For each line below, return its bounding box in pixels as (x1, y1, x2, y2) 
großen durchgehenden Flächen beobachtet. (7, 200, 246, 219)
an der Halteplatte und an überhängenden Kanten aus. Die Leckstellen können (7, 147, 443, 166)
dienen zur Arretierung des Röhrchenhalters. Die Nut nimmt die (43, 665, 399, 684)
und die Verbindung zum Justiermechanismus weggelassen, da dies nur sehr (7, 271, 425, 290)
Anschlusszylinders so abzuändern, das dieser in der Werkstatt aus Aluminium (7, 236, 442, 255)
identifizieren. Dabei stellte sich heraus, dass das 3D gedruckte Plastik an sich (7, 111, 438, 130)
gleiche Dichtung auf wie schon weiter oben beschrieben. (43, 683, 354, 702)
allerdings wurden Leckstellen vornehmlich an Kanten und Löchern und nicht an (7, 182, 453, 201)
...
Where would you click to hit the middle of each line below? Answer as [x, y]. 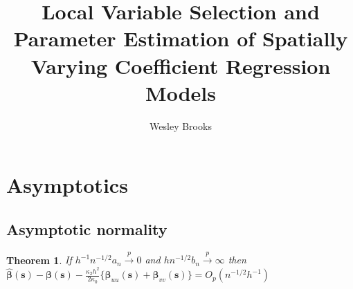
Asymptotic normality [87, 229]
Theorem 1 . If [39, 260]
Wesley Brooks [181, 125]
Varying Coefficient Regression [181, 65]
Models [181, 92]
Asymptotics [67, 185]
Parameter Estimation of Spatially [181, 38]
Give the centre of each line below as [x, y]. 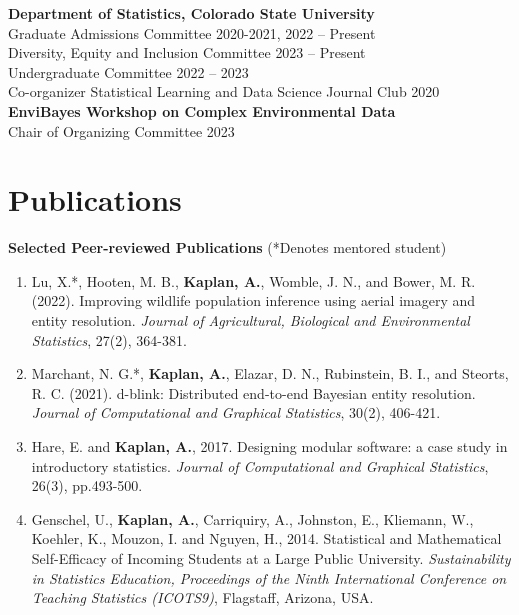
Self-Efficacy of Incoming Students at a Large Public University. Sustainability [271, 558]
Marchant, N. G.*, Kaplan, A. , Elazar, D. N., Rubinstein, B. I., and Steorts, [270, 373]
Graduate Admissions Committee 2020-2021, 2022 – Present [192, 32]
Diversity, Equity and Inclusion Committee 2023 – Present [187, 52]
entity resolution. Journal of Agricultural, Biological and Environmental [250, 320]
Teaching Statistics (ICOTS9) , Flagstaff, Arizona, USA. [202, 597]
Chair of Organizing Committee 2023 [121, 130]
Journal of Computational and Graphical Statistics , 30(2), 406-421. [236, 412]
* * *
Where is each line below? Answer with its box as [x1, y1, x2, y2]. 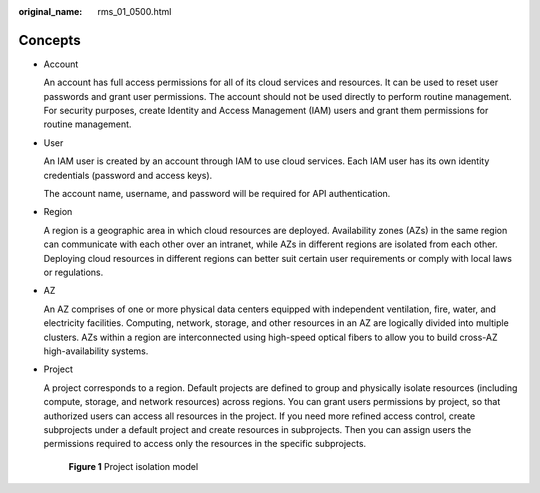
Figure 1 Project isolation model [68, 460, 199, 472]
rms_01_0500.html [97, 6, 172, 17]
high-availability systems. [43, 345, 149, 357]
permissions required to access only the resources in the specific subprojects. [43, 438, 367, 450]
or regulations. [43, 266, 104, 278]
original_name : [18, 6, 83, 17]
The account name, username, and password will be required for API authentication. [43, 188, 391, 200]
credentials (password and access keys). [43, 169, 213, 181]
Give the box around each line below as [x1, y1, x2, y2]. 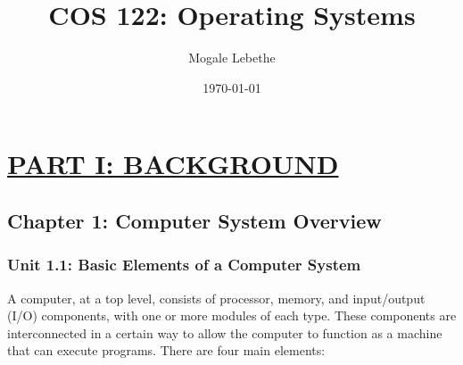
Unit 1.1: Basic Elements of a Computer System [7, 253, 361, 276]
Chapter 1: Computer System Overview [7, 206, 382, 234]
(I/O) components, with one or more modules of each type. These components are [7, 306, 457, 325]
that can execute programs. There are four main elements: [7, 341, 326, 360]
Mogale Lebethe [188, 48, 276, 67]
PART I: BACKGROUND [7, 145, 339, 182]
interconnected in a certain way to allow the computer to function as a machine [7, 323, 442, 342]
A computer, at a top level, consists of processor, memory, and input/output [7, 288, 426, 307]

**Task to carry out**. Only the lines above from the one with "For each line" through the one with "und die Verbindung" should be duplicated, character for character.

**Task solution**.
For each line below, return its bounding box in pixels as (x1, y1, x2, y2) 
großen durchgehenden Flächen beobachtet. (7, 200, 246, 219)
an der Halteplatte und an überhängenden Kanten aus. Die Leckstellen können (7, 147, 443, 166)
dienen zur Arretierung des Röhrchenhalters. Die Nut nimmt die (43, 665, 399, 684)
und die Verbindung zum Justiermechanismus weggelassen, da dies nur sehr (7, 271, 425, 290)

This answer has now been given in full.